[Exercise brief] In your copy, each record should read exactly as it does below, and no pictures should be present.

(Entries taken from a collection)
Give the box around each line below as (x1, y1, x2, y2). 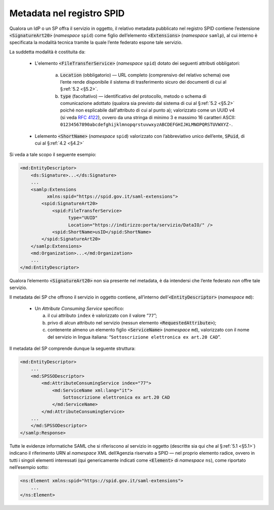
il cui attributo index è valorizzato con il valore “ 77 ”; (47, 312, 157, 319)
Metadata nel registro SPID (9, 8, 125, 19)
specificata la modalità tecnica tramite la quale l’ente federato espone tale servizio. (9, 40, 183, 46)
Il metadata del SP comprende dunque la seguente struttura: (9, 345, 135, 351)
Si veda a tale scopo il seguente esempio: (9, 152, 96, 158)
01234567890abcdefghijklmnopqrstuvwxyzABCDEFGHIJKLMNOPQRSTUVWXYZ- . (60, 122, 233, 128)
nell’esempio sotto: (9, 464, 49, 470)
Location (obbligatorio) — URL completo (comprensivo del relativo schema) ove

[Task solution]
Give the box around each line below as (x1, y1, x2, y2). 
il cui attributo index è valorizzato con il valore “ 77 ”; (47, 312, 157, 319)
Metadata nel registro SPID (9, 8, 125, 19)
specificata la modalità tecnica tramite la quale l’ente federato espone tale servizio. (9, 40, 183, 46)
Il metadata del SP comprende dunque la seguente struttura: (9, 345, 135, 351)
Si veda a tale scopo il seguente esempio: (9, 152, 96, 158)
01234567890abcdefghijklmnopqrstuvwxyzABCDEFGHIJKLMNOPQRSTUVWXYZ- . (60, 122, 233, 128)
nell’esempio sotto: (9, 464, 49, 470)
Location (obbligatorio) — URL completo (comprensivo del relativo schema) ove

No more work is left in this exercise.